Free up memory by deleting numpy arrays

假装没事ソ 提交于 2020-01-23 13:51:48

问题


I have written a fatigue analysis program with a GUI. The program takes strain information for unit loads for each element of a finite element model, reads in a load case using np.genfromtxt('loadcasefilename.txt') and then does some fatigue analysis and saves the result for each element in another array.

The load cases are about 32Mb as text files and there are 40 or so which get read and analysed in a loop. The loads for each element are interpolated by taking slices of the load case array.

The GUI and fatigue analysis run in separate threads. When you click 'Start' on the fatigue analysis it starts the loop over the load cases in the fatigue analysis.

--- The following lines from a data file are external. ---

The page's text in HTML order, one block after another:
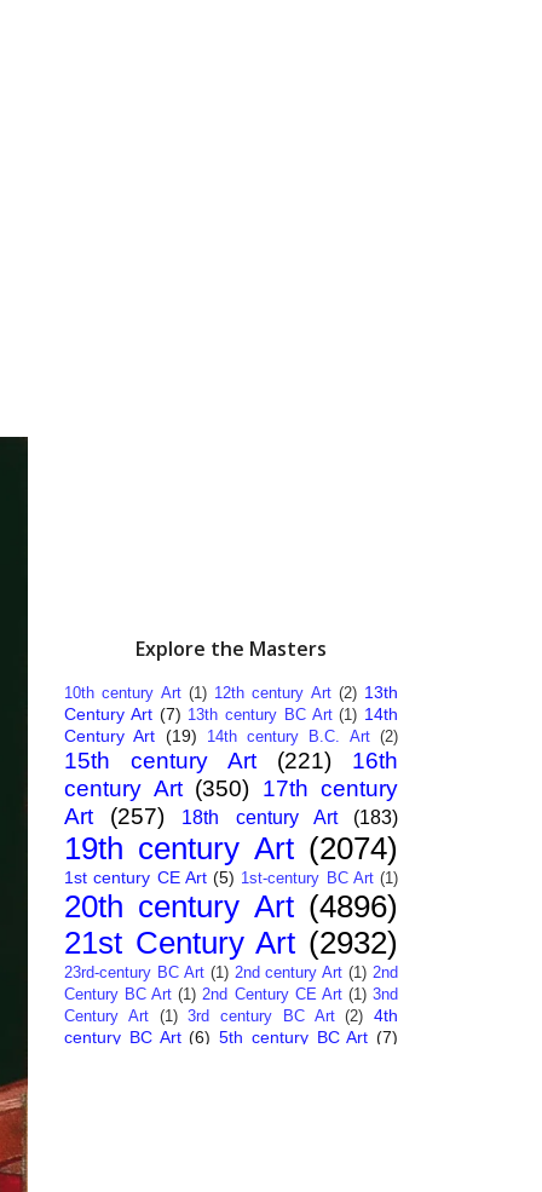
Explore the Masters
10th century Art (1) 12th century Art (2) 13th
Century Art (7) 13th century BC Art (1) 14th
Century Art (19) 14th century B.C. Art (2)
15th century Art (221)
16th
century Art (350) 17th century
Art
(257) 18th century Art (183)
19th century Art (2074)
1st century CE Art (5) 1st-century BC Art (1)
20th century Art (4896)
21st Century Art (2932)
23rd-century BC Art (1) 2nd century Art (1) 2nd
Century BC Art (1) 2nd Century CE Art (1) 3nd
Century Art
(1) 3rd century BC Art (2) 4th
century BC Art (6) 5th century BC Art (7)
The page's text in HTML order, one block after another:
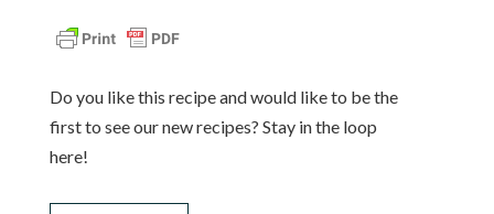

This brings me onto my problem. If I have a lot of elements, the analysis will not finish. How early it quits depends on how many elements there are, which makes me think it might be a memory problem. I've tried fixing this by deleting the load case array at the end of each loop (after deleting all the arrays which are slices of it) and running gc.collect() but this has not had any success.

In MatLab, I'd use the 'pack' function to write the workspace to disk, clear it, and then reload it at the end of each loop. I know this isn't good practice but it would get the job done! Can I do the equivalent in Python somehow?

Code below:

for LoadCaseNo in range(len(LoadCases[0]['LoadCaseLoops'])):#range(1):#xxx
    #Get load case data
    self.statustext.emit('Opening current load case file...')
    LoadCaseFilePath=LoadCases[0]['LoadCasePaths'][LoadCaseNo][0]
    #TK: load case paths may be different
    try:
      with open(LoadCaseFilePath):
        pass
    except Exception as e:
        self.statustext.emit(str(e))


    LoadCaseLoops=LoadCases[0]['LoadCaseLoops'][LoadCaseNo,0]
    LoadCase=np.genfromtxt(LoadCaseFilePath,delimiter=',')

    LoadCaseArray=np.array(LoadCases[0]['LoadCaseLoops'])
    LoadCaseArray=LoadCaseArray/np.sum(LoadCaseArray,axis=0)
    #Loop through sections
    for SectionNo in  range(len(Sections)):#range(100):#xxx 
        SectionCount=len(Sections)
        #Get section data
        Elements=Sections[SectionNo]['elements']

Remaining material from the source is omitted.